考えを別の方に向ける。そもそも何故泣いてしまったのか、ヒースにはよく分からなかった。あの時はただ感動して、そうあれは感動だ、それで涙が止まらなくなったのだ。決して恐怖や悲しみからではない。だが何に感動したのか?
よく分からなかった。ニアが優しいことにだろうか? それは少し違う気がした。何か分かりかけたが、涙の所為で答えはどこかに消えてしまった。

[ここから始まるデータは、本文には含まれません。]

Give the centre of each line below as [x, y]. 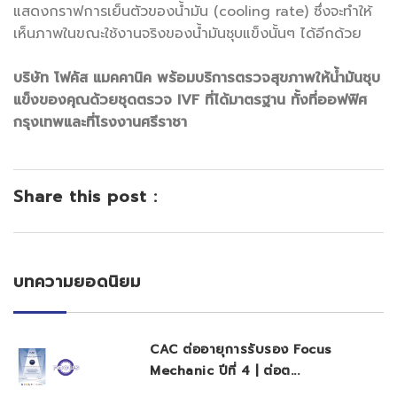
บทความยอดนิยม [77, 281]
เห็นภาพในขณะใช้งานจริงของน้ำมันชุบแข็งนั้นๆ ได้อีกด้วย [195, 33]
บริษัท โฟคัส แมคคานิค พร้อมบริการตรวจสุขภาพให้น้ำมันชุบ [197, 78]
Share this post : [86, 196]
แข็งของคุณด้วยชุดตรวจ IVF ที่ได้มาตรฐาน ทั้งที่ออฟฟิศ [190, 100]
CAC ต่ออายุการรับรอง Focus [241, 349]
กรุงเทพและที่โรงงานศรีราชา [100, 122]
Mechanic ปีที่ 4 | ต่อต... [225, 370]
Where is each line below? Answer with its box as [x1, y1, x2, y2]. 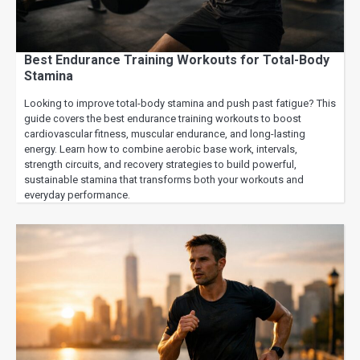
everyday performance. [24, 189, 130, 202]
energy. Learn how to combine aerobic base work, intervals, [24, 143, 297, 156]
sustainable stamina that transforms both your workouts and [24, 174, 304, 186]
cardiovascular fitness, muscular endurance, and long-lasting [24, 128, 305, 141]
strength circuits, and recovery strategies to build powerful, [24, 158, 297, 171]
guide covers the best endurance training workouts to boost [24, 112, 301, 125]
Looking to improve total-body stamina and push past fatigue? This [24, 97, 336, 110]
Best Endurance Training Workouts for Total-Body [24, 52, 329, 68]
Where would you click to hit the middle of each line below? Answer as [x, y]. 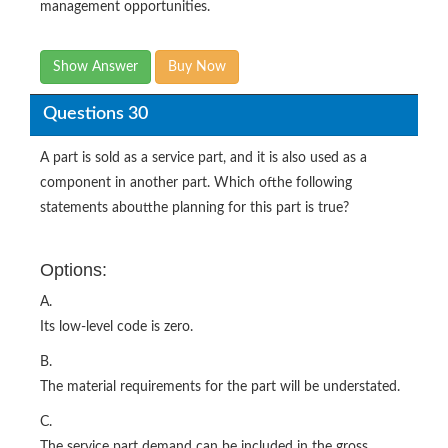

とくん、とくんと耳に響くニアの鼓動。頭を包むニアの体温と、守られているかの様な安心感が、ヒースを今度は心地よい眠りへと誘った。
◇
コンコン、と扉がノックされ、かちゃりと音がする。
「ヒース、ニア、そろそろ起きる時間……うおうっ!」
ヒースは目をパチリと開けた。声の主はハンだ。何を見て驚いたのか。部屋は大分明るくなったが、相変わらず頭は抱き抱えられたままでニアの胸に頬が押し付けられている。ヒースはまた目を閉じた。
ぱたん、と慌てて扉を閉じる音がした。
「ひ、ヒース、ニア! ジオが見たらひっくり返るぞ!」
そう言うとハンがヒースの肩を揺さぶった。その勢いでニアの胸にぱふぱふ当たるので、もう少しこのままでいたい。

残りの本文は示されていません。